Even if he was wrong about that, he could see no justification for concluding that the joint interest principle applied generally to the relationship between a company and its shareholders. This was for various reasons, including (to state just two of several reasons given):
- It was "difficult to fathom" how there could be said to be a joint interest between a large public company such as the defendant in this case and its thousands of shareholders who would be changing all the time. The judge commented that it was "simply unrealistic" to suppose that the interests of such a company and all its shareholders would generally be aligned.
- It would risk undermining the public policy rationale for legal professional privilege, as it would potentially discourage directors from seeking legal advice needed by the company because of concerns that the advice might have to be disclosed to large numbers of third parties.
If the Shareholder Rule did exist, contrary to the judge's conclusion, his view was that it would not be an absolute rule but would depend on the circumstances of each individual case (as per the Bermudian Court of Appeal's recent decision in Oasis Investments II Master Fund Ltd v Jardine Strategic Holdings [2024] CA (Bda) 7 Civ).
2. Does the Shareholder Rule apply to without prejudice privilege
The defendant accepted that, if the Shareholder Rule existed, it would be capable of applying to both legal advice privilege and litigation privilege. However, it argued that it would not apply to without prejudice privilege.
Picken J agreed for a number of reasons, including because a finding that the Shareholder Rule applied in that context would deter parties from entering into settlement negotiations with companies since such negotiations would be disclosable in subsequent litigation with shareholders.
3. Indirect shareholders, former shareholders and successors in title
Although these issues did not arise, if the Shareholder Rule existed Picken J would have found as follows:
- The rule should not be restricted to direct shareholders, as that would over-emphasise form over substance. In this regard, Picken J disagreed with the view of Michael Green J in G4S that the Shareholder Rule was an incidence of the legal ownership of shares. If it existed at all, it was not an aspect of company law but instead was dependent on whether the company and shareholder had a sufficient joint interest in the relevant communication. The right of beneficial ownership was relevant, and perhaps more relevant than bare legal title, when deciding that question.
- The time for assessing whether there was a relevant joint interest was when the communication was made.
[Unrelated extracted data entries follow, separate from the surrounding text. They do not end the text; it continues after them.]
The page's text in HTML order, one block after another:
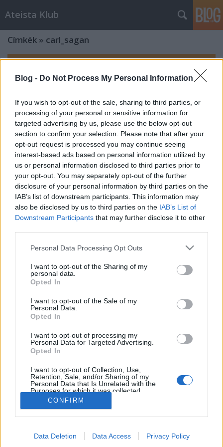
Blog - Do Not Process My Personal Information
If you wish to opt-out of the sale, sharing to third parties, or
processing of your personal or sensitive information for
targeted advertising by us, please use the below opt-out
section to confirm your selection. Please note that after your
opt-out request is processed you may continue seeing
interest-based ads based on personal information utilized by
us or personal information disclosed to third parties prior to
your opt-out. You may separately opt-out of the further
disclosure of your personal information by third parties on the
IAB’s list of downstream participants. This information may
also be disclosed by us to third parties on the IAB’s List of
Downstream Participants that may further disclose it to other
Please note that this website/app uses one or more Google
not limited to your visit or usage behaviour. You may click to
grant or deny consent to Google and its third-party tags to
use your data for below specified purposes in below Google
consent section.
Personal Data Processing Opt Outs
I want to opt-out of the Sharing of my
personal data.
Opted In
I want to opt-out of the Sale of my
Personal Data.
Opted In
I want to opt-out of processing my
Personal Data for Targeted Advertising.
Opted In
I want to opt-out of Collection, Use,
Retention, Sale, and/or Sharing of my
Personal Data that Is Unrelated with the
Purposes for which it was collected.
Opted Out
I want to allow Google to enable storage
CONFIRM
Data Deletion Data Access Privacy Policy
Ateista Klub
Címkék » carl_sagan
16 éve halt meg Carl Sagan
Bejegyzés alcíme...
"Az a bolygónk.. az otthonunk. Rajta mindenki, ki
akiről valaha is hallottál, minden ember, ki valaha
létezett, ott élte le életét. Örömünk és szenvedésünk
gazdasági dogmák ezrei,…
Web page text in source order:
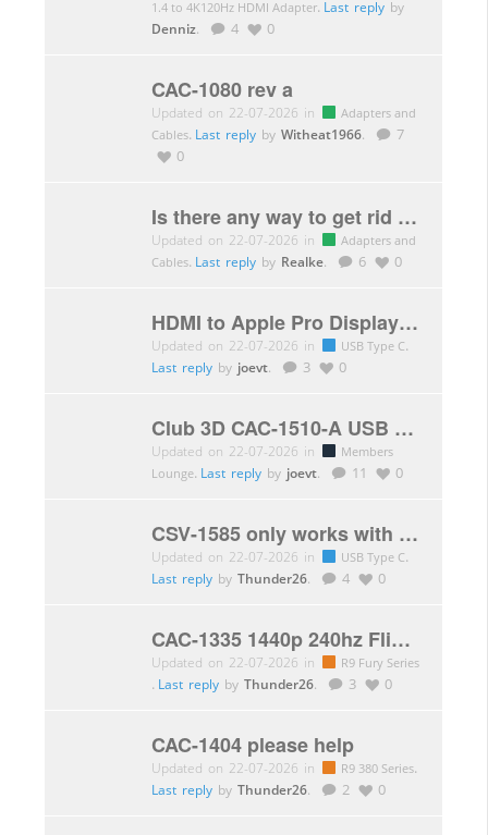
1.4 to 4K120Hz HDMI Adapter. Last reply by
Denniz. 4 0
CAC-1080 rev a
Updated on 22-07-2026 in
Adapters and
Cables. Last reply by Witheat1966.
7
0
Is there any way to get rid of DSC (adapter,…)
Updated on 22-07-2026 in
Adapters and
Cables. Last reply by Realke. 6 0
HDMI to Apple Pro Display XDR with CAC-1333
Updated on 22-07-2026 in USB Type C.
Last reply by joevt. 3 0
Club 3D CAC-1510-A USB C to Dual Link DVI-D Adapter HDCP Off not working
Updated on 22-07-2026 in
Members
Lounge. Last reply by joevt. 11 0
CSV-1585 only works with < 4k 60Hz
Updated on 22-07-2026 in USB Type C.
Last reply by Thunder26. 4 0
CAC-1335 1440p 240hz Flickering
Updated on 22-07-2026 in R9 Fury Series
. Last reply by Thunder26. 3 0
CAC-1404 please help
Updated on 22-07-2026 in R9 380 Series.
Last reply by Thunder26. 2 0

It made no difference whether the claimant had later ceased to be a shareholder.
- As the defendant had accepted by the time of the hearing, a successor in title stands in the shoes of its predecessor with respect to privilege, and so the Shareholder Rule would extend to successors in title to the cause of action against the defendant.
4. Documents of subsidiary companies
If the Shareholder Rule existed and was justified on the basis of joint interest privilege, Picken J would have held that where there was a chain of holding companies who shared the requisite joint interest in a communication, the ultimate subsidiary company should not be able to assert privilege against any of them including the ultimate holding company.
In other words, the Shareholder Rule should not be treated as applying only between a company and its direct shareholders, contrary to the decision in BBGP Managing General Partner Ltd v Babcock & Brown Global Partners [2011] Ch 296.